Windows MacOS Linux Windows*
6342.2 4444.6 7962.0 8564.93

* When testing 0.5.1 the performance for Windows appeared to be considerably worse, so the results for previous versions of rusty_pool were recalculated and also found to be worse than when originally recorded, probably due to external influence (e.g. background task taking a lot of CPU time, though the test was retried with realtime priority with similar results). The results for rust-threadpool 1.8.1 were not fully recalculated as they appeared to be similar to the last recording.

Test 3: Worst case

This test case highlights the aforementioned worst-case scenario for rusty_pool where the pool is spammed with empty tasks. Since workers increment the idle counter after completing a task and the task is executed practically immediately, the increment of the idle counter coincides with the next execute() call in the loop reading the counter. The higher the number of workers the higher contention gets and the worse performance becomes.

fn main() {
    let now = std::time::Instant::now();

    let pool = rusty_pool::Builder::new().core_size(10).max_size(10).build();
    //let pool = threadpool::ThreadPool::new(10);

    for _ in 0..10000000 {
        pool.execute(|| {});
    }

    let millis = now.elapsed().as_millis();
    println!("millis: {}", millis);
}

rusty_pool 0.5.1:

Windows MacOS Linux
1967.93 698.8 2150.0

rusty_pool 0.5.0:

Windows MacOS Linux
1991.6 679.93 2175.1

rust-threadpool 1.8.1:

Windows MacOS Linux
980.33 1224.6 677.0

rusty_pool 0.4.3:

Windows MacOS Linux
2016.8 683.13 2175.1

Curiously, macOS heavily favours rusty_pool in this case while Windows and Linux favour rust-threadpool.

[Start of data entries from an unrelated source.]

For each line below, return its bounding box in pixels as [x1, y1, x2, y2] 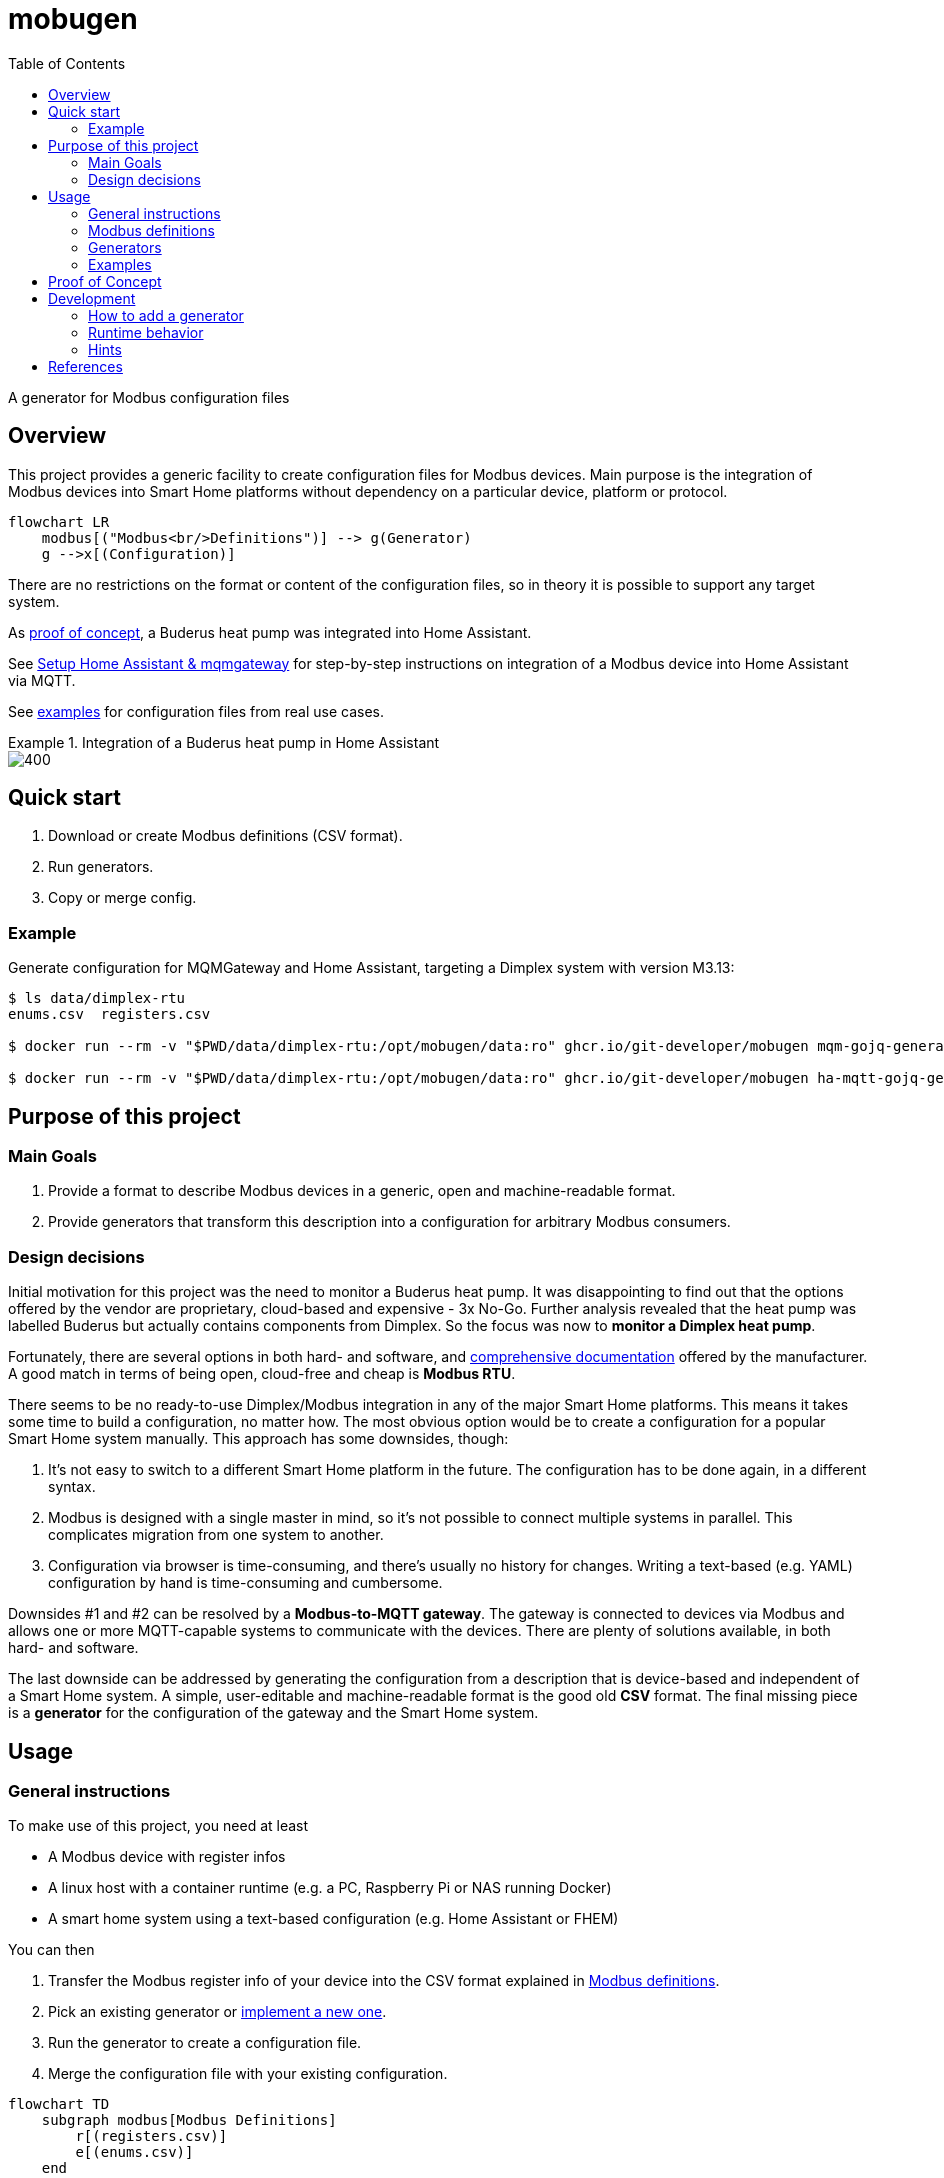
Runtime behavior [88, 323, 204, 341]
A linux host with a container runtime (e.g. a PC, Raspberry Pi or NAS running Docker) [48, 1879, 612, 1897]
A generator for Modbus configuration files [8, 388, 290, 406]
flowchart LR [8, 513, 110, 530]
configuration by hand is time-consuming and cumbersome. [48, 1574, 443, 1592]
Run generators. [48, 858, 154, 876]
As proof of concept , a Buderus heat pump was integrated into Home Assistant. [8, 623, 532, 641]
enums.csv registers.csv [8, 1006, 211, 1023]
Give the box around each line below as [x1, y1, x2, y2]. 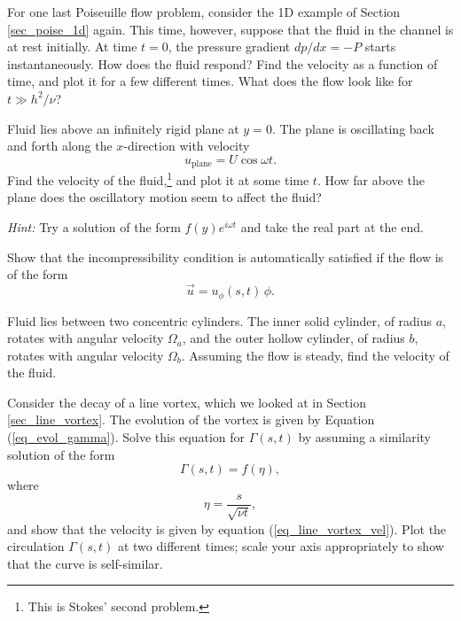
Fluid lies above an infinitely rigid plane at [7, 119, 239, 137]
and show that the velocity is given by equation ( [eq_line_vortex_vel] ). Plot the [7, 519, 447, 538]
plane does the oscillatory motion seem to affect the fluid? [7, 188, 322, 206]
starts [364, 37, 396, 56]
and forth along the [7, 136, 113, 155]
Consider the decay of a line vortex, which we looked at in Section [7, 392, 366, 411]
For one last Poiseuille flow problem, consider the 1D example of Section [7, 3, 401, 20]
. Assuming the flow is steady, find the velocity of [181, 345, 449, 364]
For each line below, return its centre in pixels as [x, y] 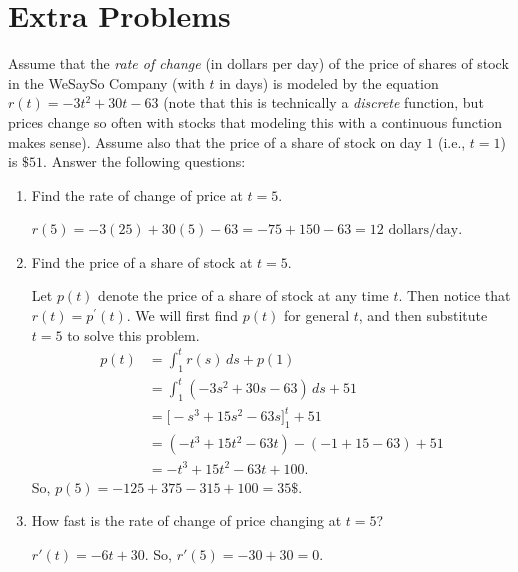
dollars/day [423, 230]
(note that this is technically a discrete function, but [323, 102]
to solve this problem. [133, 334]
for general [316, 315]
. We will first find [182, 315]
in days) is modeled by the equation [329, 82]
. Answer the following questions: [144, 161]
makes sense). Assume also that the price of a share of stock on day [215, 141]
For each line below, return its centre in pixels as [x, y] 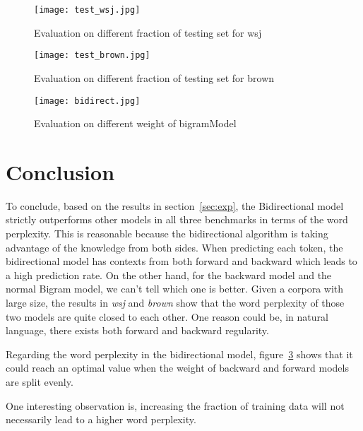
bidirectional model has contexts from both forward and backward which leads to [181, 261]
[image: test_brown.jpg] [92, 55]
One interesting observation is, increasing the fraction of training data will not [175, 405]
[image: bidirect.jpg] [87, 101]
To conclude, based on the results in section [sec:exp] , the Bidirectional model [175, 205]
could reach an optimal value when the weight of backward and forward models [177, 368]
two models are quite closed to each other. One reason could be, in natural [167, 316]
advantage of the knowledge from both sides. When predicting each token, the [174, 247]
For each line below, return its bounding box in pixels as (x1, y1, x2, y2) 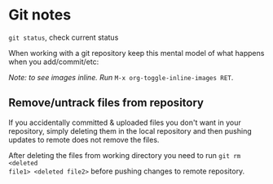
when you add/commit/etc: (8, 57, 99, 66)
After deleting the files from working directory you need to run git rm (8, 150, 241, 160)
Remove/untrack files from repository (8, 96, 204, 110)
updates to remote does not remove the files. (8, 135, 160, 144)
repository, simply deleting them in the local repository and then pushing (8, 126, 253, 135)
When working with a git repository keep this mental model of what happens (8, 48, 265, 58)
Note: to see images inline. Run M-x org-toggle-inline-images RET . (8, 72, 234, 82)
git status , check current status (8, 32, 119, 42)
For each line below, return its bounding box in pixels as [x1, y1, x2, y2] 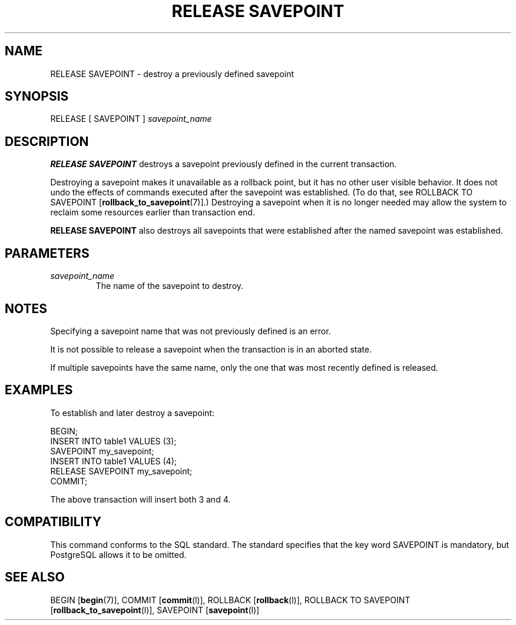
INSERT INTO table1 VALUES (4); [50, 456, 177, 466]
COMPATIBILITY [5, 514, 101, 530]
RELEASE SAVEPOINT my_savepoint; [50, 466, 193, 476]
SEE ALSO [5, 570, 65, 585]
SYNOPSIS [5, 89, 69, 104]
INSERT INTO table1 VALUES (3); [50, 435, 177, 446]
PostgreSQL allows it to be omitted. [50, 549, 187, 560]
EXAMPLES [5, 383, 73, 398]
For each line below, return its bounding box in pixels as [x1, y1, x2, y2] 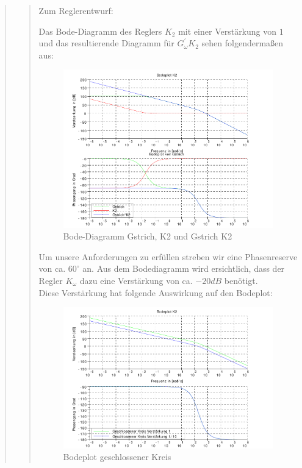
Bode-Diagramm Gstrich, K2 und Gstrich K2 [63, 230, 232, 243]
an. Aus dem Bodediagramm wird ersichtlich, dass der [82, 262, 285, 275]
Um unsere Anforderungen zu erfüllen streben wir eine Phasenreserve [38, 250, 298, 263]
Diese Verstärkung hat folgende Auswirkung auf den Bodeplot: [38, 286, 273, 299]
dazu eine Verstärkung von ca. [79, 274, 193, 287]
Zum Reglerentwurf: [38, 4, 113, 16]
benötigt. [224, 274, 258, 287]
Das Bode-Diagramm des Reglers [38, 24, 162, 37]
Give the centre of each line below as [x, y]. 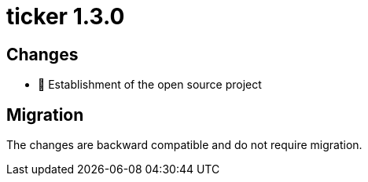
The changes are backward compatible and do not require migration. [184, 145]
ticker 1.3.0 [66, 16]
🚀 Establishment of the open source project [150, 85]
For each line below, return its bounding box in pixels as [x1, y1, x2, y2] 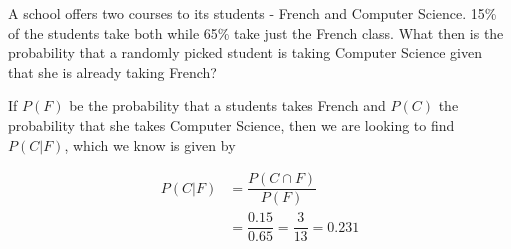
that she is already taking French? [8, 61, 217, 82]
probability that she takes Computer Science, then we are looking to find [8, 114, 455, 135]
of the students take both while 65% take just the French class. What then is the [8, 22, 504, 43]
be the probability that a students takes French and [69, 95, 386, 116]
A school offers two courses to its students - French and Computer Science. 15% [8, 3, 497, 23]
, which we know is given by [64, 134, 236, 155]
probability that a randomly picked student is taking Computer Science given [8, 42, 482, 63]
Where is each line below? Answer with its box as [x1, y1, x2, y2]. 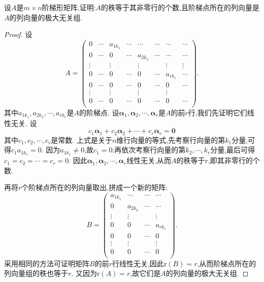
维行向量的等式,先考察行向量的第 [116, 134, 225, 145]
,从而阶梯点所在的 [197, 258, 256, 268]
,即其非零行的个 [208, 155, 260, 166]
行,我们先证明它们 [188, 107, 247, 117]
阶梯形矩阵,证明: [42, 2, 96, 12]
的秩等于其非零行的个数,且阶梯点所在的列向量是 [101, 2, 259, 12]
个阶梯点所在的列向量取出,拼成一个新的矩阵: [21, 182, 168, 193]
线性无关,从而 [126, 155, 172, 166]
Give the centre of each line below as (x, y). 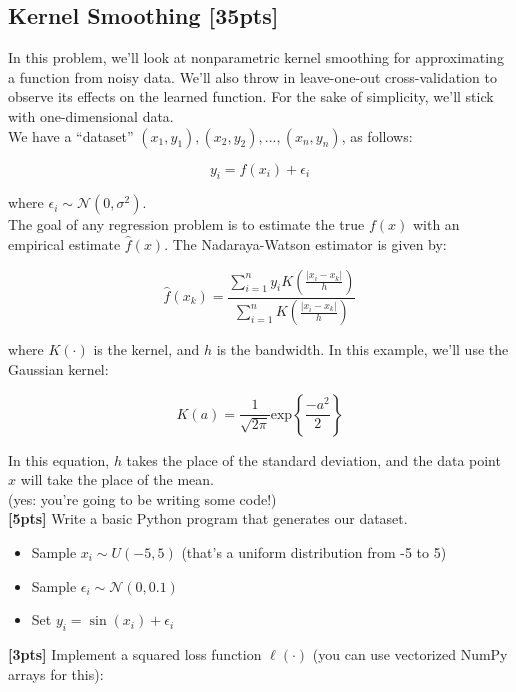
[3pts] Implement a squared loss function (135, 653)
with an (436, 224)
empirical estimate (64, 243)
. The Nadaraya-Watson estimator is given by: (305, 243)
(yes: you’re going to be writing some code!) (142, 498)
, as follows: (377, 135)
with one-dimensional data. (91, 115)
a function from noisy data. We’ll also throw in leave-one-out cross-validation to (252, 76)
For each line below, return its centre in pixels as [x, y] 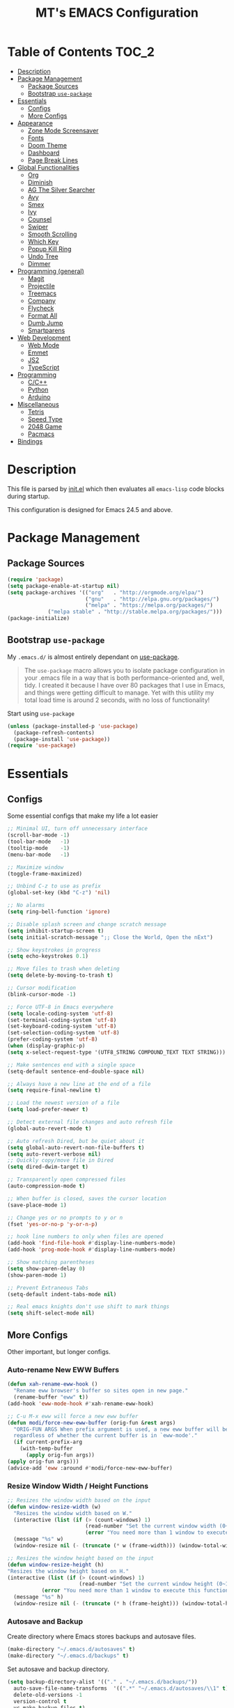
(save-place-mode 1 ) [37, 1205]
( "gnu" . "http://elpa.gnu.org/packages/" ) [152, 599]
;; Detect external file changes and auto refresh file [90, 1122]
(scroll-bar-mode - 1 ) [39, 835]
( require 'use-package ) [42, 746]
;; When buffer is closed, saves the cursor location [87, 1198]
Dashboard [44, 153]
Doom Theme [47, 145]
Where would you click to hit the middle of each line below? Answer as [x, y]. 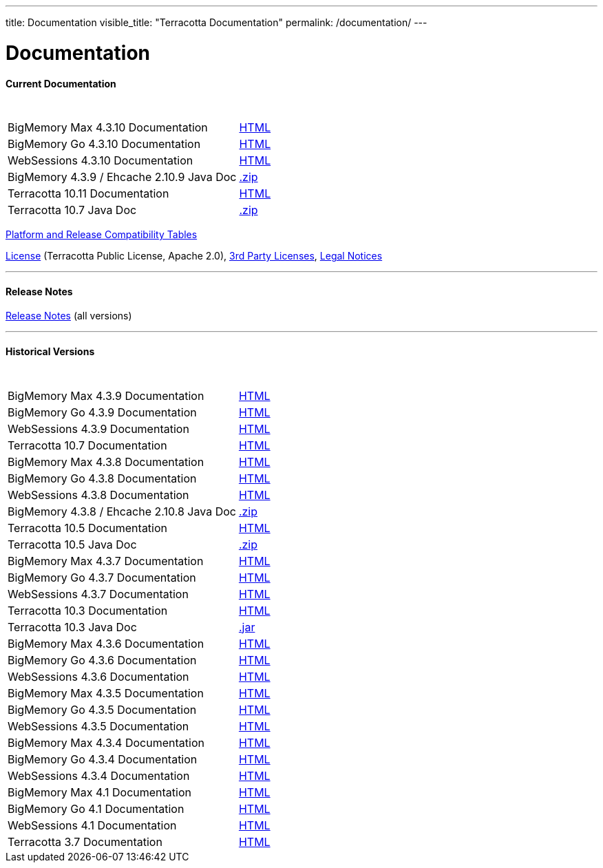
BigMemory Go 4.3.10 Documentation [104, 144]
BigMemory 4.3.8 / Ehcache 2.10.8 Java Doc [122, 511]
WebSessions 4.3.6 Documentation [98, 676]
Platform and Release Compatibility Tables [102, 235]
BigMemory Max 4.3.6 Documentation [106, 643]
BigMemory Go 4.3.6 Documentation [102, 660]
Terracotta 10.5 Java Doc [72, 544]
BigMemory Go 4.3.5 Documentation [102, 709]
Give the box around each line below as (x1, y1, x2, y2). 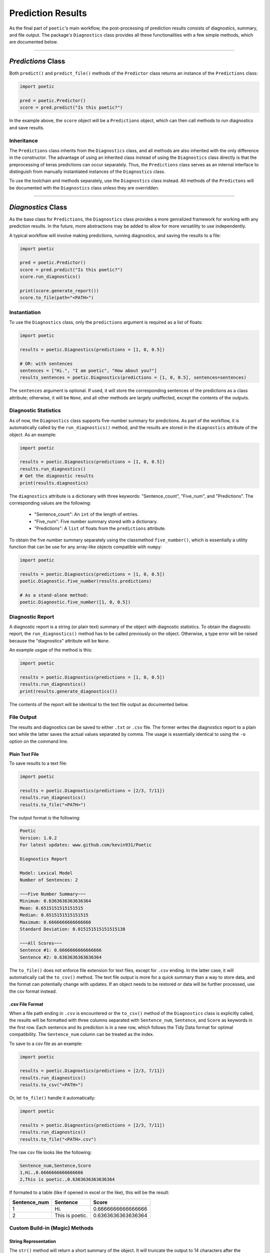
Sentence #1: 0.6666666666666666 (19, 947, 102, 953)
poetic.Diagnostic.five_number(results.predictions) (19, 578, 152, 584)
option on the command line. (9, 738, 68, 744)
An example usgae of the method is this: (9, 647, 92, 653)
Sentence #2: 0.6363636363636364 (19, 954, 102, 960)
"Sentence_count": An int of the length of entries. (34, 511, 139, 517)
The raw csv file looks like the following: (9, 1149, 92, 1155)
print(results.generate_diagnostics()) (19, 688, 117, 694)
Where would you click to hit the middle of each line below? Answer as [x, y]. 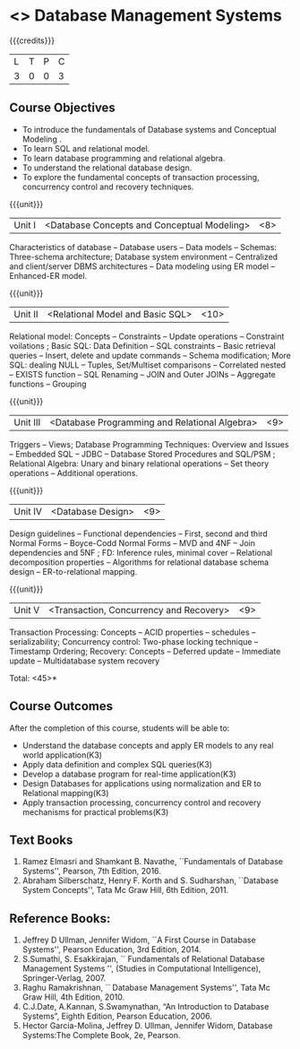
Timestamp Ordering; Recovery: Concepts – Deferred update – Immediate [145, 651]
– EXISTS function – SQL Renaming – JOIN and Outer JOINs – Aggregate [142, 374]
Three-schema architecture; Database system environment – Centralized [144, 256]
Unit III [27, 422]
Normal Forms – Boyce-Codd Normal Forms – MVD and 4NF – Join [132, 542]
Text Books [41, 840]
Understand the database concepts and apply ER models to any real [148, 745]
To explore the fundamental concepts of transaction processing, [141, 177]
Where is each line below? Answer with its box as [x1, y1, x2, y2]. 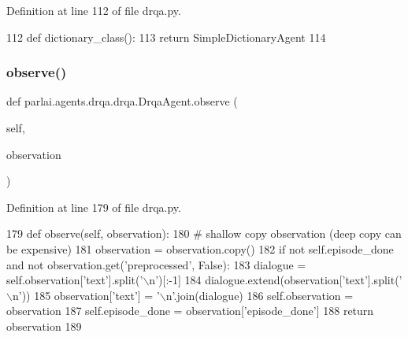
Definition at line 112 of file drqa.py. [6, 2, 181, 18]
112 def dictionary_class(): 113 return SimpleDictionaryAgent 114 [6, 28, 326, 45]
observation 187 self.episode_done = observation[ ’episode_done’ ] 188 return [6, 302, 374, 319]
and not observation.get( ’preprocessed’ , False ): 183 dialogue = [6, 256, 306, 272]
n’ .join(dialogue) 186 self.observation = [165, 287, 354, 303]
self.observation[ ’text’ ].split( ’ [6, 272, 143, 288]
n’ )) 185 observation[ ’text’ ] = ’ [12, 287, 160, 303]
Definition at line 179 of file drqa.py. [6, 198, 181, 215]
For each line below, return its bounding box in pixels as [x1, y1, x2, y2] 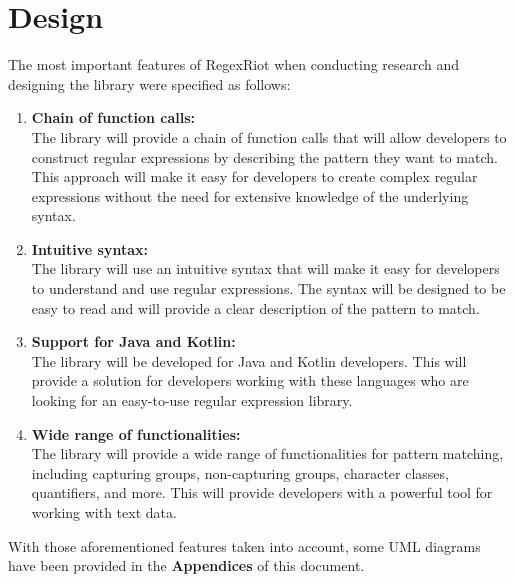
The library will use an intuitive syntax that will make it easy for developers [31, 258, 500, 279]
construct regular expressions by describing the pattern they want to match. [31, 146, 498, 167]
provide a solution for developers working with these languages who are [31, 370, 469, 391]
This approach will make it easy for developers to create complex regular [31, 166, 478, 187]
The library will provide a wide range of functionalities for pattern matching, [31, 443, 504, 464]
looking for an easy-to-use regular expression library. [31, 390, 353, 411]
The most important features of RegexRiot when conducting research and [8, 54, 460, 75]
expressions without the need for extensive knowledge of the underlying [31, 185, 469, 206]
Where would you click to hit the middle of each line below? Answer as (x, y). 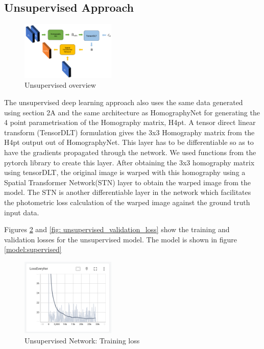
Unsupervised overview (60, 85)
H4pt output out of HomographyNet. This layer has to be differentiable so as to (129, 142)
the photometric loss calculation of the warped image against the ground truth (127, 202)
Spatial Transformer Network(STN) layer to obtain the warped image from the (127, 182)
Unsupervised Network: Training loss (82, 340)
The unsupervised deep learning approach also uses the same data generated (124, 102)
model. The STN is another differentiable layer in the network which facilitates (128, 192)
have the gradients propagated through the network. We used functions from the (130, 152)
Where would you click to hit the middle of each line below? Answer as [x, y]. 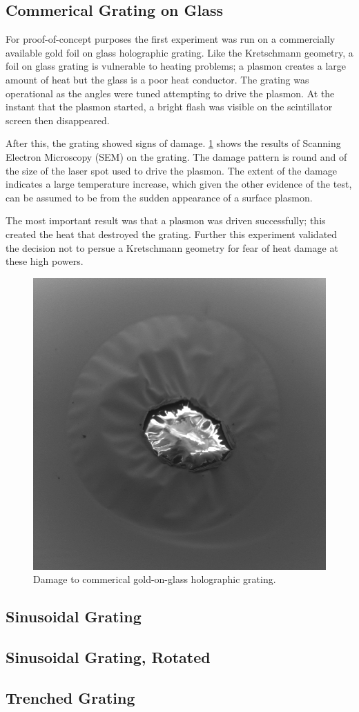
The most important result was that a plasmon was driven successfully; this [166, 220]
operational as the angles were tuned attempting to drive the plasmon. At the [170, 93]
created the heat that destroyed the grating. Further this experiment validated [172, 234]
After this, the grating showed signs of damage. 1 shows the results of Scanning [173, 143]
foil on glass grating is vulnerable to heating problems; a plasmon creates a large [176, 66]
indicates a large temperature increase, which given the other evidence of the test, [179, 184]
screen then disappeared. [58, 120]
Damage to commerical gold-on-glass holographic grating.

However, this test case should hardly occur in a real world scenario. In all other tested scenarios rusty_pool performs better when submitting tasks, where macOS seems to gain a lead in cases where there is a lot of contention but falling behind in other cases, possibly due to the weaker hardware of the specific device used for testing. Linux seems to perform best in cases with little to no contention but performs the worst when contention is high.